On conserve, à ce stade, une définition ouverte de la catégorie, limitée uniquement par une pratique « artistique » et un lien contractuel avec une institution scientifique

  • Enjeu épistémologique : qu’apporte l’art à la fabrique des sciences et réciproquement ?

– Quelles compétences et quelles capacités cognitives sont comprises sous la dénomination « d’artiste » ? Fait-on, dans le champ scientifique, l’hypothèse d’une sensibilité spécifique des artistes – finesse de l’audition des musiciens mise en exergue par Helmholtz dans le cadre de ses études acoustiques, compétence du regard – ou d’une maitrise d’un savoir incorporé, de gestes, nécessaire peut-être alors que les pratiques scientifiques se mécanisent, qui ferait des « artistes » un type d’artisan ?

– Quels effets de savoir ces rencontres et ces échanges arts/sciences induisent-ils ? Quelle est la part des artistes dans l’élaboration des « modes de production de savoir[7] », qu’il s’agisse de matériaux (galvanosplastie), de supports (photographie), d’artéfacts, voire des contenus eux-mêmes. ?

 

Les propositions de contribution (titre provisoire et résumé de 15 à 20 lignes accompagnés d’une petite biographie/cv d’une demi-page) devront être envoyées :
pour la journée de Nancy (XIXe s.) avant le 31 juillet 2016 ;
pour la journée de Lausanne (XXe-XXIe s.) avant le 31 septembre 2016.

Ces deux journées sont conçues comme des ateliers susceptibles de faire l’objet d’une publication ultérieure, si les résultats du travail commun paraissent la justifier, sous une forme qui n’est pas définie a priori.

Contacts :  Aude.Fauvel@chuv.ch – laurence.guignard@univ-lorraine.fr


Comité scientifique :

Vincent Barras (PR, UNIL, Histoire de la médecine), Anne Carol (PR, Université d’Aix en Provence, Histoire de la médecine), François Jarrige (MCF, Université de Dijon, Histoire des techniques), Francesco Panese (PR, UNIL, Sociologie de l’art), Nathalie Richard (PR, Université du Maine, Histoire des sciences), Frédéric Tixier (MCF, Université de Lorraine, Histoire de l’art)

Organisation :
Aude Fauvel (Iuhmsp-Chuv/Université de Lausanne), Laurence Guignard (Université de Lorraine-Crulh)

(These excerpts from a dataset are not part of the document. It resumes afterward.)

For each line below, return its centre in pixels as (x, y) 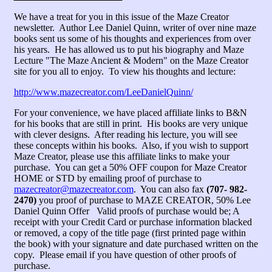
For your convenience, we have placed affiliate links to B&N (130, 113)
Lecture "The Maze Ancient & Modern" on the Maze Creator (131, 60)
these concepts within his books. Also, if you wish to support (131, 145)
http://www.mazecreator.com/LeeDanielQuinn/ (103, 92)
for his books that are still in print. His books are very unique (131, 124)
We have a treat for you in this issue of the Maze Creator (121, 17)
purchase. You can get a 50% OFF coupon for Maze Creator (130, 167)
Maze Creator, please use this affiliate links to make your (121, 156)
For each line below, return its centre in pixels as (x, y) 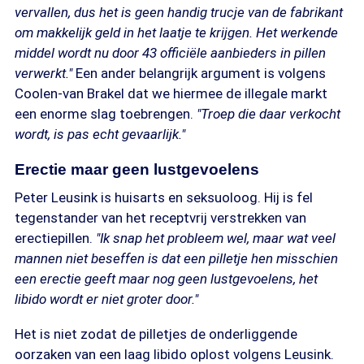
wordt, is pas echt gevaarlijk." (100, 134)
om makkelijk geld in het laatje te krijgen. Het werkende (176, 32)
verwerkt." (45, 73)
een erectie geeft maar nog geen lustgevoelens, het (166, 279)
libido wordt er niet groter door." (106, 299)
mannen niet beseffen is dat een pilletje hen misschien (176, 258)
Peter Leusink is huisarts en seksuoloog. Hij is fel (164, 197)
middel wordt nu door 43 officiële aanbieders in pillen (170, 53)

Appel à communication – « Petites mains d’artistes » 2016-2017

 

[1] SHAPIN Steven, Une histoire sociale de la vérité. Science et mondanité dans l’Angleterre du XVIIe siècle, Paris, La Découverte, 2014.

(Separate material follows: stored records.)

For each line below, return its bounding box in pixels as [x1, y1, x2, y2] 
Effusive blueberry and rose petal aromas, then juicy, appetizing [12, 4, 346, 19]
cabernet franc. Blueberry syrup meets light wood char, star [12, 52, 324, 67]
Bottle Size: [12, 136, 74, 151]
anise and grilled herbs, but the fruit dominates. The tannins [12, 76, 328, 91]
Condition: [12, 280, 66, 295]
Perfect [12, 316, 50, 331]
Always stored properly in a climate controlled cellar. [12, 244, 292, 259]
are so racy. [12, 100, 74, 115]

[2] LATOUR Bruno, « Les “vues” de l’esprit. Une introduction à l’anthropologie des sciences et des techniques », Culture technique, n° 14, 1985, p. 79-96.

[3] DASTON Loraine, GALISON Peter, Objectivité, Paris, Les presses du réel, [États-Unis 2007] 2012.

[4] HALLEUX Robert, Le savoir de la main. Savants et artisans dans l’Europe pré-industrielle, Paris, Armand Colin, 2009 ; SENNETT Richard, Ce que sait la main : la culture de l’artisanat [The Craftsman], Albin Michel, Paris, 2010.

[5] DASTON Lorraine, L’économie morale des sciences modernes. Jugements, émotions et valeurs, Paris, La Découverte, 2014.

[6] LACOUR Pierre-Yves, La République naturaliste. Collections d’Histoire naturelle et Révolution française, Paris, 2014. LAFONT Anne (dir.), Artistes savants à la conquête du monde moderne, Strasbourg, Presses Universitaires de Strasbourg, 2010.

[7] FOURMENTREAUX, Jean-Paul, Art et science, CNRS, Paris, 2012.